**Aim of the task:**
Look at the data below and print exactly the lines from its first line through the line with "Síguenos en Google News"; the pictures stay out of the copy.

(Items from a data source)
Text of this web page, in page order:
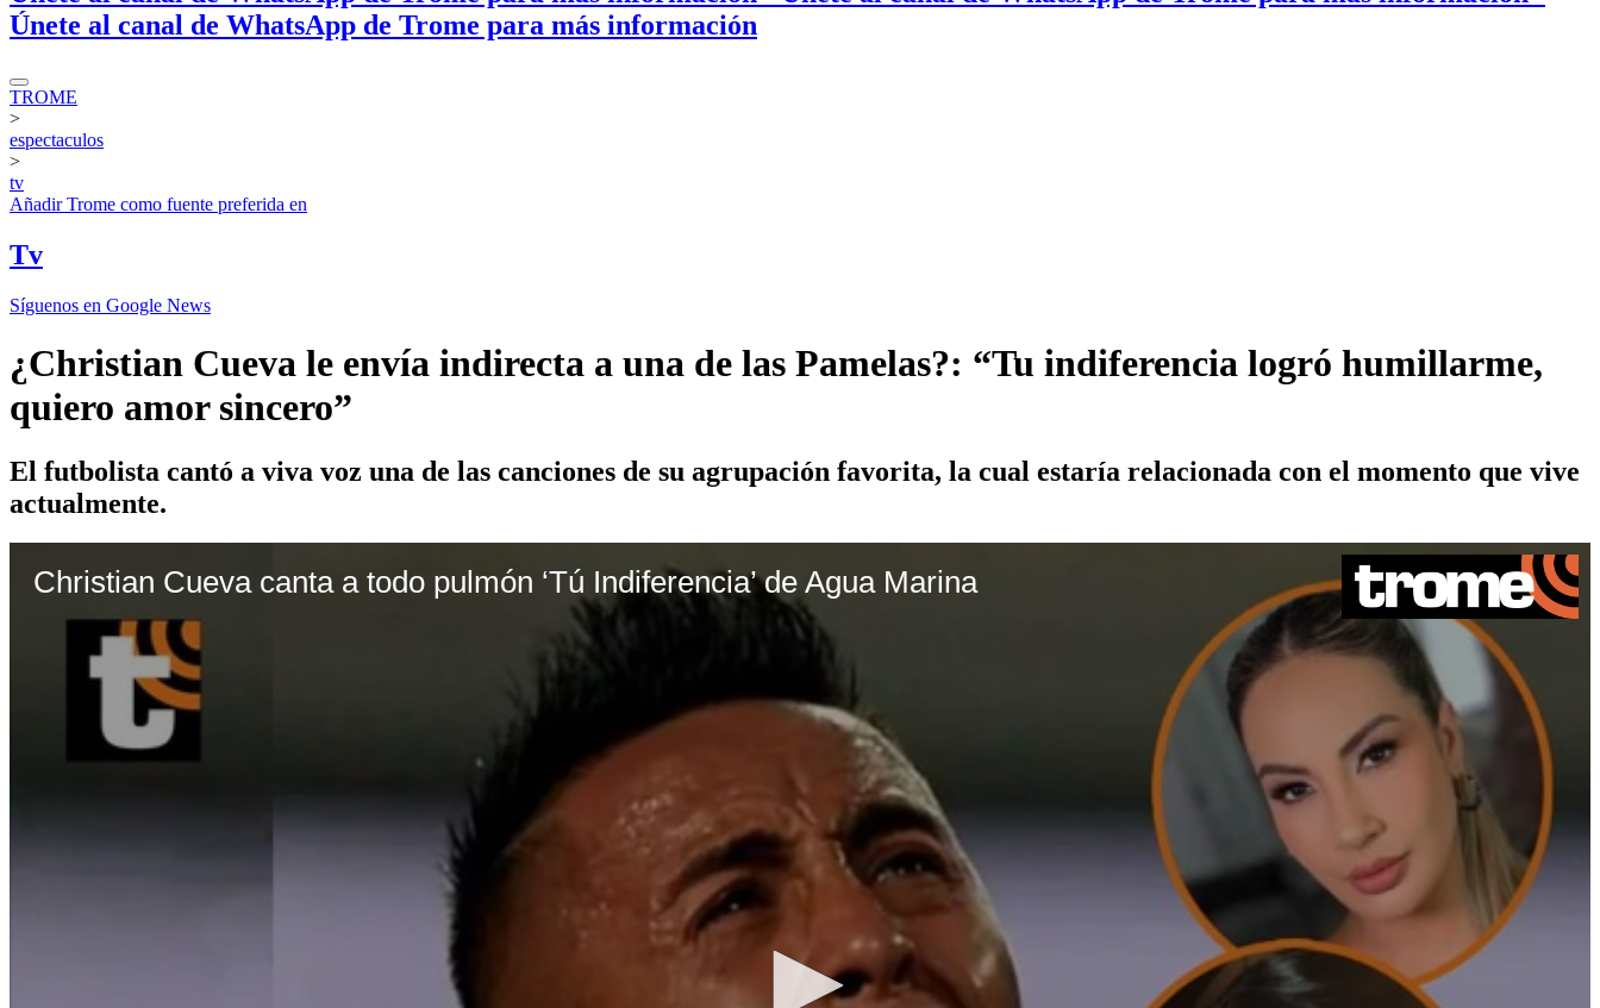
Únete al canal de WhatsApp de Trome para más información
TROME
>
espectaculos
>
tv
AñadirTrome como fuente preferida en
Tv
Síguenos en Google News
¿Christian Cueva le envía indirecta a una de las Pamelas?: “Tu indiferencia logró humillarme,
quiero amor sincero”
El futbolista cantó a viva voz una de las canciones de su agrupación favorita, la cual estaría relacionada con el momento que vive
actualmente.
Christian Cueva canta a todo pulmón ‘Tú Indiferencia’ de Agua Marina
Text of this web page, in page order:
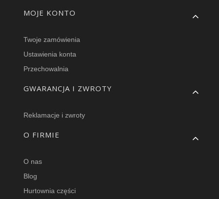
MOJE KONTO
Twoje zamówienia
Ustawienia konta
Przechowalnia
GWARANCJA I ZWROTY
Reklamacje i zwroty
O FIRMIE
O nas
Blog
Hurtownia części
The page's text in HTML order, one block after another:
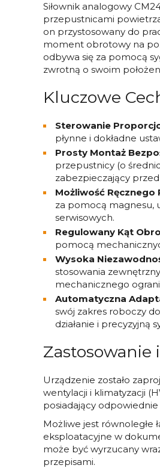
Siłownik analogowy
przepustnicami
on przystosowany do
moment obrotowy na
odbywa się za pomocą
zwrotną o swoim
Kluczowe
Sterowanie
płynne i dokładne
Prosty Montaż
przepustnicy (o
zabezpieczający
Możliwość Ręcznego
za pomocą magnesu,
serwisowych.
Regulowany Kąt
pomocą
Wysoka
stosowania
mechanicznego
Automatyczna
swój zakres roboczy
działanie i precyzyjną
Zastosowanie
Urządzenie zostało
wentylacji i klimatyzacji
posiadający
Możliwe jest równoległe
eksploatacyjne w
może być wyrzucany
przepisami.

**Worked solution:**
Text of this web page, in page order:
Únete al canal de WhatsApp de Trome para más información
TROME
>
espectaculos
>
tv
AñadirTrome como fuente preferida en
Tv
Síguenos en Google News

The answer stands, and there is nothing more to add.